- Directions for this task:
Where does the word "挖掘男装爆款" show up in the data? Please find each such line and copy it.

########################################

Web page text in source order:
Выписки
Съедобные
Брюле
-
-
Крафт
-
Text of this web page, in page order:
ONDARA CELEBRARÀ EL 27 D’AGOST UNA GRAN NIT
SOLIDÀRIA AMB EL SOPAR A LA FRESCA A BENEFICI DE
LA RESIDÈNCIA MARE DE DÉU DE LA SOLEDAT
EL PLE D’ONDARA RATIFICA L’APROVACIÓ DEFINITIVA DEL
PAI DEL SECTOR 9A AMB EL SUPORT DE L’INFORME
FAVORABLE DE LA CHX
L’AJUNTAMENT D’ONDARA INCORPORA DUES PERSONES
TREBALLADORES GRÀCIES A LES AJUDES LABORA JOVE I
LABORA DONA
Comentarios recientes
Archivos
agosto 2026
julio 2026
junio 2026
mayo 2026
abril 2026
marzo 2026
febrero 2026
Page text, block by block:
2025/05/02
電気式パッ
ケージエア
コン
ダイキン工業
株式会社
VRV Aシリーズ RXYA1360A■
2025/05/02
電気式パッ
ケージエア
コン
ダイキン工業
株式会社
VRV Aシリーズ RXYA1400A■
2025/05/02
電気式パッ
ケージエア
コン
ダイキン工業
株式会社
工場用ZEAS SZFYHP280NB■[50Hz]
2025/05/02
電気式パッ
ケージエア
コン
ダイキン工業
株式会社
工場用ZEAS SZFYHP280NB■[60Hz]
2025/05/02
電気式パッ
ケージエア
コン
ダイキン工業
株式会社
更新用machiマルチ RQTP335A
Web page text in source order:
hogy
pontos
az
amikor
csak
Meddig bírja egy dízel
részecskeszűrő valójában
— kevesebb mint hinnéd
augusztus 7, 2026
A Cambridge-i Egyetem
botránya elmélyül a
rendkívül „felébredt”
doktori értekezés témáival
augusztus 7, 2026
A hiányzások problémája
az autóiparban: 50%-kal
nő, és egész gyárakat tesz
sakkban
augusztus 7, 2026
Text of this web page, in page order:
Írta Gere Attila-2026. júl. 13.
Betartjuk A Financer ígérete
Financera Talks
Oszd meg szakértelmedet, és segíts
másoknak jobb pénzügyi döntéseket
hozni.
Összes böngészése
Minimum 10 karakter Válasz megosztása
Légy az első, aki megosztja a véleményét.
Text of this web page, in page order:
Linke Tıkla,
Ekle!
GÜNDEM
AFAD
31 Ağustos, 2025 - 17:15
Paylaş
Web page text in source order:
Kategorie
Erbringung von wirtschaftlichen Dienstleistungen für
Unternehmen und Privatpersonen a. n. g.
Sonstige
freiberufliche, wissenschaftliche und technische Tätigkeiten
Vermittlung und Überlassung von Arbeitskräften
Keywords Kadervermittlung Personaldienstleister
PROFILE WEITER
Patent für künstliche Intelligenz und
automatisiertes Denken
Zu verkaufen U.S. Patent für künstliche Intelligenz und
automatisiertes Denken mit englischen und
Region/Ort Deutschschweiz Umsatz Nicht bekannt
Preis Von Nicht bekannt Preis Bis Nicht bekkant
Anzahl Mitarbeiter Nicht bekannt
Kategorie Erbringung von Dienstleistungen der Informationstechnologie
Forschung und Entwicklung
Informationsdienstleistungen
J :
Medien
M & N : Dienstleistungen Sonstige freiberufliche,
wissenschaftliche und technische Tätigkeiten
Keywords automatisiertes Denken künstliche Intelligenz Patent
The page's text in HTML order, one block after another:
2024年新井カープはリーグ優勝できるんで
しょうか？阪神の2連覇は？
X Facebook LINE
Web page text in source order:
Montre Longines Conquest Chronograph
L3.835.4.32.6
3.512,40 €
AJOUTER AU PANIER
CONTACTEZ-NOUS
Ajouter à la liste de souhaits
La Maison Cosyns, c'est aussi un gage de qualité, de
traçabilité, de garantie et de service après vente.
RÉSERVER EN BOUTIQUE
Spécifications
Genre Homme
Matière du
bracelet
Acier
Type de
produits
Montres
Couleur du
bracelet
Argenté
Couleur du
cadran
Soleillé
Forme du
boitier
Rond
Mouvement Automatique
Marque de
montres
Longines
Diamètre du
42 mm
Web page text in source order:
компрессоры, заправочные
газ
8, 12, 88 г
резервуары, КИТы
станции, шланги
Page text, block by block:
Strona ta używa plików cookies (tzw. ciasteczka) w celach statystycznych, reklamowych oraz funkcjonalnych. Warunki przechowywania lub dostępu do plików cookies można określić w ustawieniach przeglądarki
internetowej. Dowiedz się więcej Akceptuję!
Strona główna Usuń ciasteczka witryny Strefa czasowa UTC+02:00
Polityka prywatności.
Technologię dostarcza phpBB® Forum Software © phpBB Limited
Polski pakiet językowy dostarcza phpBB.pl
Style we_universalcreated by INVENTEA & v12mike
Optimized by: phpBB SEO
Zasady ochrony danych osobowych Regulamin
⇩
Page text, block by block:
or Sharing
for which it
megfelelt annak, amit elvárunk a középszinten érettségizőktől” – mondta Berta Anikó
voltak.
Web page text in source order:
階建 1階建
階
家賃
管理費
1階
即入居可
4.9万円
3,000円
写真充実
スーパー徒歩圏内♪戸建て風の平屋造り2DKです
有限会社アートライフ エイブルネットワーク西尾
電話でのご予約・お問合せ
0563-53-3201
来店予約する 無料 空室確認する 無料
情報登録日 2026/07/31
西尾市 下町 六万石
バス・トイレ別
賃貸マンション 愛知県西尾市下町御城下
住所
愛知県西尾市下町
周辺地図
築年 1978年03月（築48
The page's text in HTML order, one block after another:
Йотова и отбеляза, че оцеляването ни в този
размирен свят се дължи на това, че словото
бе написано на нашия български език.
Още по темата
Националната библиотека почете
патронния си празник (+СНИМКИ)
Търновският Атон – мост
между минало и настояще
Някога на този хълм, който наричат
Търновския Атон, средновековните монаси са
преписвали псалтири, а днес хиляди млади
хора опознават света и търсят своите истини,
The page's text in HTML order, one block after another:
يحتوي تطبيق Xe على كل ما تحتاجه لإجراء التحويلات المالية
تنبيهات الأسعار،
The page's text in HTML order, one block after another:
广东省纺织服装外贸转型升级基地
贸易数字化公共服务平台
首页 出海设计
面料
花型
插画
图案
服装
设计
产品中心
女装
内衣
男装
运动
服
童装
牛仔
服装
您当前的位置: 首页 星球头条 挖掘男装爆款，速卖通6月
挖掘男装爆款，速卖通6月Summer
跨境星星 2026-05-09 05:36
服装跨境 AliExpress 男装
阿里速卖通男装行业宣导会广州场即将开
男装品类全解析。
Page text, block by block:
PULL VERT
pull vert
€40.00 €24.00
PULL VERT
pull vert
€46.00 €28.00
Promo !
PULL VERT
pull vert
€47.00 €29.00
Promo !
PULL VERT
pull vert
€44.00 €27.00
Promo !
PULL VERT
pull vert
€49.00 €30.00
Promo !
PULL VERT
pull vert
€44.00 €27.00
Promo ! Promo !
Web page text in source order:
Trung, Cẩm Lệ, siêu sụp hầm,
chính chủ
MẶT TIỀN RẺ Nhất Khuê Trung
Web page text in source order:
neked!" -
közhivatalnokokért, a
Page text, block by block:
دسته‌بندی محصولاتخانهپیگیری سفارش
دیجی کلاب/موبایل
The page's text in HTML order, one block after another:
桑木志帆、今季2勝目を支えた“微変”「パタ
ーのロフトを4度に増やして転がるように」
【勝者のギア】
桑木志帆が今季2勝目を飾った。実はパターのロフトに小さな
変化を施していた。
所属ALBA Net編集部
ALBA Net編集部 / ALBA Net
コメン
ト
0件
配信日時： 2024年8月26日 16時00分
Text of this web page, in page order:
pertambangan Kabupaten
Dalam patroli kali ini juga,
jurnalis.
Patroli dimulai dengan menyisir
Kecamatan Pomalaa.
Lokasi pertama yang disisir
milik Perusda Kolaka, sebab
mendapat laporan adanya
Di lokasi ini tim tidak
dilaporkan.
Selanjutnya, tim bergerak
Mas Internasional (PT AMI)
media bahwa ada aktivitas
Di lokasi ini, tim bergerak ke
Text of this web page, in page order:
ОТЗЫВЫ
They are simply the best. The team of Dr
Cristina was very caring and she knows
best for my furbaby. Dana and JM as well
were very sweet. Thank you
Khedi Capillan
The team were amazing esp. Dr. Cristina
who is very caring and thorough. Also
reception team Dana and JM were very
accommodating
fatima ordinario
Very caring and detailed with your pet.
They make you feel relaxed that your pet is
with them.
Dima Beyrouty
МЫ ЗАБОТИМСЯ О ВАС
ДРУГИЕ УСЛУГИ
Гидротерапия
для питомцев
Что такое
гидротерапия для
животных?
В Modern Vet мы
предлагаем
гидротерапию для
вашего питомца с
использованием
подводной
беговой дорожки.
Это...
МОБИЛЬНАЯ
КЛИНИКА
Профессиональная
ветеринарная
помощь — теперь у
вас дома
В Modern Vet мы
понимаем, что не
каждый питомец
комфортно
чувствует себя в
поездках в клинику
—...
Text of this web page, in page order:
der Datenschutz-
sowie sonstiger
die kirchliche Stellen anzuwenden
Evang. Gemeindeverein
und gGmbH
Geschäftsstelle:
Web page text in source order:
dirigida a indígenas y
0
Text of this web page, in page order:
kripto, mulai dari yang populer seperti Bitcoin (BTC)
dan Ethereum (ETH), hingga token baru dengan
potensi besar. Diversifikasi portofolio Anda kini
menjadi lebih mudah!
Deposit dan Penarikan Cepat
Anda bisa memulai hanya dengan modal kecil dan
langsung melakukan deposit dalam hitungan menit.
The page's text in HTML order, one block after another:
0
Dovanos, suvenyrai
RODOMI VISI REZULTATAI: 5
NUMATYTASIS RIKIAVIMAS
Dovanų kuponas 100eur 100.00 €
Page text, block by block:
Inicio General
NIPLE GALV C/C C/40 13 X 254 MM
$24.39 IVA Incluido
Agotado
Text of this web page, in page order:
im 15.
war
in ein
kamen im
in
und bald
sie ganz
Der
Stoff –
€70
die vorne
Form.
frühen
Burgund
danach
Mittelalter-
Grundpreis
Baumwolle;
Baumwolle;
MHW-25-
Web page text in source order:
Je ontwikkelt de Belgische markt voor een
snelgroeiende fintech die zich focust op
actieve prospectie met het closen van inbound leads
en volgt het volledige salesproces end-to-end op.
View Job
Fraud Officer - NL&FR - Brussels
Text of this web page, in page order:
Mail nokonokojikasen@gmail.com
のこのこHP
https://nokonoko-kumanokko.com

########################################

- Expected output:
您当前的位置: 首页 星球头条 挖掘男装爆款，速卖通6月
挖掘男装爆款，速卖通6月Summer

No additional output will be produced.